Выбрать главу

— Нашему народу это объяснит многое... — сказал мне тот раз Аргези.

Непросто было перейти от этой темы к иным, какие обычно составляли содержание наших бесед с поэтом. Помнится, Аргези очень интересно говорил о прозе, написанной поэтами, многократ возвращаясь к роману, который написал сам, — по-моему, это была «Лина». Его мысль развивалась так: поэт во власти настроения, прозаик — сюжета и образа. Но одного и другого роднит мысль. Проза поэта эмоциональна и философична, но характеры в ней иногда контурны, а сюжет лишь намечен. Конечно, есть исключения, но только тогда, когда поэт смотрит на свою прозу открытыми глазами, видя достоинства и, пожалуй, недостатки.

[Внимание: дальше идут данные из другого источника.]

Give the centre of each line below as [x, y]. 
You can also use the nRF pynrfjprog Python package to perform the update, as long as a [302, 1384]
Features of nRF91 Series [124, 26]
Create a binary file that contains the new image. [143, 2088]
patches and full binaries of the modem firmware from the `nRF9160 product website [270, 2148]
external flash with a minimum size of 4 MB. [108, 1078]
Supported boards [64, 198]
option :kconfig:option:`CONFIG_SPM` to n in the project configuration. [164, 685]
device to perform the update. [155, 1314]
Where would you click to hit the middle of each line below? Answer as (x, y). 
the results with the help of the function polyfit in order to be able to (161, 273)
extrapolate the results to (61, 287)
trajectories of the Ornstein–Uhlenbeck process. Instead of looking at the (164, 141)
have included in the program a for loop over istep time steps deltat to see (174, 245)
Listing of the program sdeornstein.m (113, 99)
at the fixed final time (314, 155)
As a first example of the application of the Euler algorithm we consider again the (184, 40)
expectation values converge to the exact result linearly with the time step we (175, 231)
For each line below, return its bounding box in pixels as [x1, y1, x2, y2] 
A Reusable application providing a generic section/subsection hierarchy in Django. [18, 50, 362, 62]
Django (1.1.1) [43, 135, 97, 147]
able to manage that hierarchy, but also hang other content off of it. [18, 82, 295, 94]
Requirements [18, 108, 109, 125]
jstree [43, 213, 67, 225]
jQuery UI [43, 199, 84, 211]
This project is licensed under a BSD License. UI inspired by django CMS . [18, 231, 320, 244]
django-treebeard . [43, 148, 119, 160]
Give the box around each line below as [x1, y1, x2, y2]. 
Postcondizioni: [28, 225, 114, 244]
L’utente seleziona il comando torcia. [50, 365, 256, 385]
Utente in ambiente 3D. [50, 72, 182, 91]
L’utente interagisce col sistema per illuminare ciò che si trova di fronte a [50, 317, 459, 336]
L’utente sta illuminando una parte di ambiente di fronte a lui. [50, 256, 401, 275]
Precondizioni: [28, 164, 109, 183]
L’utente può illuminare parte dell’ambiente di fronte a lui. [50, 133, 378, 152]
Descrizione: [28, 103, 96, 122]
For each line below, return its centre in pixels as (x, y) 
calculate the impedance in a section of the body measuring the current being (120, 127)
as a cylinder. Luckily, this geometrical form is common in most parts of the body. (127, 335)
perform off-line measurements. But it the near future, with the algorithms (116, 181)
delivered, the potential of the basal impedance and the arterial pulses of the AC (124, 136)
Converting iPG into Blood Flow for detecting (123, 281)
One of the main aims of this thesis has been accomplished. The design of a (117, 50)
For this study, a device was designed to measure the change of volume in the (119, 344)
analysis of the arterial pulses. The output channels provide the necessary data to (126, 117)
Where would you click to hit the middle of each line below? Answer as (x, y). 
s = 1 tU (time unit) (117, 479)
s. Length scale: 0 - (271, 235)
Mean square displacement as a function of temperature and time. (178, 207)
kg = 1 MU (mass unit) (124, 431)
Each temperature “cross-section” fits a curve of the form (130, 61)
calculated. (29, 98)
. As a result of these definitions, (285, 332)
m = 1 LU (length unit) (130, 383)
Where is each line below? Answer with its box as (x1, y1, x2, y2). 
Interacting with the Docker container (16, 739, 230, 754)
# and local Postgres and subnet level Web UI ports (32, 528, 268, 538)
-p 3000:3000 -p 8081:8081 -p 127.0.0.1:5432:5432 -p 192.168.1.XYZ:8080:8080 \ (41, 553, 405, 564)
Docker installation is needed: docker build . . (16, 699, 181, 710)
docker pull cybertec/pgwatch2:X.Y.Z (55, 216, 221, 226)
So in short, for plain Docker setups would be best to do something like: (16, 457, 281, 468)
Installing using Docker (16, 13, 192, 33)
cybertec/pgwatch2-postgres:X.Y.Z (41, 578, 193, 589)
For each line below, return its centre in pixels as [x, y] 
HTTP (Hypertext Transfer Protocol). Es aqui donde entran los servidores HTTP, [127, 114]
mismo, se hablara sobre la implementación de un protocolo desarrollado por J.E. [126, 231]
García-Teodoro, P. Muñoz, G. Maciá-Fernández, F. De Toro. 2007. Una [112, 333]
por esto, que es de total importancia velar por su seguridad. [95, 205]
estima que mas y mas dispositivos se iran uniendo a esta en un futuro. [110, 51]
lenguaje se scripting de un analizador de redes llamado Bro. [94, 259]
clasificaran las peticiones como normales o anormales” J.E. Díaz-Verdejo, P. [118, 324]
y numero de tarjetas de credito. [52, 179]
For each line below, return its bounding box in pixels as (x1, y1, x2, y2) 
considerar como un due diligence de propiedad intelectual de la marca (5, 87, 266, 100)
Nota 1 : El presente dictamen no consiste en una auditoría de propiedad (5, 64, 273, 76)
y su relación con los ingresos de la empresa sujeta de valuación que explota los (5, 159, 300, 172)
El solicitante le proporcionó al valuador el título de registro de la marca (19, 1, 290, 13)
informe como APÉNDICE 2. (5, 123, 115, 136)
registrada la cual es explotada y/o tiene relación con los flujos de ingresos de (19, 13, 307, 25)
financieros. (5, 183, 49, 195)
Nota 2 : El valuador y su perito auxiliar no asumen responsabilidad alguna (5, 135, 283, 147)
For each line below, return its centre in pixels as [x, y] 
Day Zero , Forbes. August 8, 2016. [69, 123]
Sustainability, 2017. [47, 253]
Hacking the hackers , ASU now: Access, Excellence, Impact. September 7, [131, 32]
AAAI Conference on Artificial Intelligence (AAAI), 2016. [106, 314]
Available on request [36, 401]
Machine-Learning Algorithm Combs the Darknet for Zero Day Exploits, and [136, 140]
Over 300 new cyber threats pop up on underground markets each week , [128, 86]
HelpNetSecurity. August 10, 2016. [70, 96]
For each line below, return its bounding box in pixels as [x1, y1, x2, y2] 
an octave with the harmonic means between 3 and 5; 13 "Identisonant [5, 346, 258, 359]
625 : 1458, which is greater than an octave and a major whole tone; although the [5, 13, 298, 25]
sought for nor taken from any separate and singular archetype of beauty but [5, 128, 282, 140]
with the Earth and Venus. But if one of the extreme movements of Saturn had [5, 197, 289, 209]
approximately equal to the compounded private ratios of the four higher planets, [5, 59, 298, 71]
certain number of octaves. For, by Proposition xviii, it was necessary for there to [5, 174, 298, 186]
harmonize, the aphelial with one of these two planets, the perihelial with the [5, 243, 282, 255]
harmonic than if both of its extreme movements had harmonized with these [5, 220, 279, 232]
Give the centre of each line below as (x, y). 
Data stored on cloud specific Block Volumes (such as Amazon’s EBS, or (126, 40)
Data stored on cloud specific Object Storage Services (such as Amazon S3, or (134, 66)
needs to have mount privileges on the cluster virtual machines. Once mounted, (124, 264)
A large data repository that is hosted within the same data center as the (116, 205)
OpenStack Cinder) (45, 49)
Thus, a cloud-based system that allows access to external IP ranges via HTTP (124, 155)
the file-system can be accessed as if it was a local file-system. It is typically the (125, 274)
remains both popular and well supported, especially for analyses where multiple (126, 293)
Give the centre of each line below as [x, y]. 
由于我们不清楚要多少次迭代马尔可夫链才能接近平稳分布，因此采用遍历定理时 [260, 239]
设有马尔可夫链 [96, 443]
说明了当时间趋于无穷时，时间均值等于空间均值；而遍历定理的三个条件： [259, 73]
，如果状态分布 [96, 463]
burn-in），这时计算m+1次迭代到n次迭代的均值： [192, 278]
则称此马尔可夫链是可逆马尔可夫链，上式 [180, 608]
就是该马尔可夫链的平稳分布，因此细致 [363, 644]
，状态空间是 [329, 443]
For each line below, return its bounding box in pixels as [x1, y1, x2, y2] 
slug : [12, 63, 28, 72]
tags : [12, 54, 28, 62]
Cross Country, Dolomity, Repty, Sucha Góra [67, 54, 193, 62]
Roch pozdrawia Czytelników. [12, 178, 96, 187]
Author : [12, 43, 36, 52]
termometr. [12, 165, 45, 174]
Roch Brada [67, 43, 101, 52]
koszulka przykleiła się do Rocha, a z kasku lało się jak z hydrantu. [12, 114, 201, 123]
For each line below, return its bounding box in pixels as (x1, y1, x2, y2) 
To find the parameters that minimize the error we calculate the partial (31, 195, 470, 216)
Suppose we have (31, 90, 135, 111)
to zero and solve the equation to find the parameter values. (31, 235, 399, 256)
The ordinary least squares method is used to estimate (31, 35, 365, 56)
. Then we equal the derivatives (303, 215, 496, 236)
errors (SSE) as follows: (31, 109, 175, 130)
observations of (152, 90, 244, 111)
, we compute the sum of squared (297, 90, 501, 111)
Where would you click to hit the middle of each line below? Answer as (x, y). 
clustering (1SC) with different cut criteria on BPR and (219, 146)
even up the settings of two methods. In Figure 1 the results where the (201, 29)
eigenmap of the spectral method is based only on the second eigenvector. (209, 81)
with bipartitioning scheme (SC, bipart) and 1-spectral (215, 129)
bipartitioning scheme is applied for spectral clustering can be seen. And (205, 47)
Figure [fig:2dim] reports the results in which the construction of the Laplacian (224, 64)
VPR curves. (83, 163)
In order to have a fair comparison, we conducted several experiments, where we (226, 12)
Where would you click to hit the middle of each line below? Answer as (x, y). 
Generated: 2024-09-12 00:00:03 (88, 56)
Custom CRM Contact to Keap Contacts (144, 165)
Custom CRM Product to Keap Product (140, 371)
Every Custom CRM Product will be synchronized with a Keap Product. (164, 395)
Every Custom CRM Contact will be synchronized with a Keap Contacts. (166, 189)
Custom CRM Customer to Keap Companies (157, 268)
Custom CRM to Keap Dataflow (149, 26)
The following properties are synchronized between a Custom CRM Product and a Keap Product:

— Размер и рифма делают даже обыденную мысль эффектной — мысль одета в такое платье, которым прозаик может и не располагать, — говорил Аргези. — Поэтому у прозаика вся надежда на достоинство самой мысли. Для поэта писать прозу — значит обнаружить главное — способность нести мысль...

Конечно, слова эти были в чем-то к поэтам критичны, а если учесть, что их произносит поэт, то самокритичны, но они трижды были характерны для Аргези — он ведь и прежде был в своих суждениях прям.

Возвратившись в Румынию, он, как бы продолжая нашу беседу на Воровского, 52, прислал мне свой роман.

Мы только что отметили столетие со дня рождения Аргези. В полном соответствии со значимостью поэта столетие Аргези отмечается ЮНЕСКО как явление мировое. Кстати, к столетию вышла у нас большая книга о поэте — я говорю о работе Феодосии Видрашку. Конечно, о румынском поэте в Советской стране широко писали и прежде, как много и плодотворно публиковалось поэтическое наследие Аргези, но книга Ф. Видрашку является первой у нас, в которой сделана попытка воссоздать путь Аргези, формирование его взглядов на литературу и призвание поэта в пей. Есть немалый смысл в том, что все это обращено к Тудору Аргези, одному из самых значительных поэтов современности, нашему, смею думать, убежденному другу.

УЭСТ

Если бы не имя человека, вряд ли это событие могло привлечь внимание большого города. На далекой дорожке Гайд-парка, пустынной в послеобеденный час, упал человек, сраженный сердечным ударом. Умер Эдлай Стивенсон, государственный деятель и дипломат, представитель США в Организации Объединенных Наций.

Я был в эти дни в Лондоне и ночью пошел на знаменитый Спикинг-корнер в том же Гайд-парке, где большой город, не очень оглядываясь на прессу, толковал события дня. Здесь все было по-английски: стоял полицейский, чуть опершись о железный столб, такой же, как этот столб, неколебимо высокий и молчаливый. Было много господ с зонтиками — весь день собирался дождь. Были женщины с корзинами, очевидно матери семейства, зашедшие сюда по дороге из магазина. Было много парней в куртках и свитерах — по виду студентов или рабочих, — надо отдать им должное, они вели себя наиболее безбоязненно. Но, пожалуй, большую часть этой разноликой толпы составляли те, кого и по сей день здесь зовут цветными, — никогда население великого города не было так интернационально, как сегодня. В то время как белые говорили, взобравшись на ящик или обхватив телеграфный столб, цветные молчали.

На металлической корзине, поставленной вверх дном, поместился юноша. Видно, парень говорил давно — он охрип и взмок. Его свитер был снят и закинут за спину — рукава, завязанные накрест, свешивались на грудь. Толпа, окружившая юного оратора, кипела. Возгласы одобрения сменялись бранью. «Нет, ты скажи, кто твой отец?» — кричал ему господин с зонтиком, которому юный оратор, пожалуй, годился во внуки. Парень говорил о Стивенсоне, говорил о том, в сколь ложное положение тот себя поставил, став представителем США в ООН, и как нелегко было ему оправдать американскую позицию, когда речь шла о Конго, Кубе и Вьетнаме.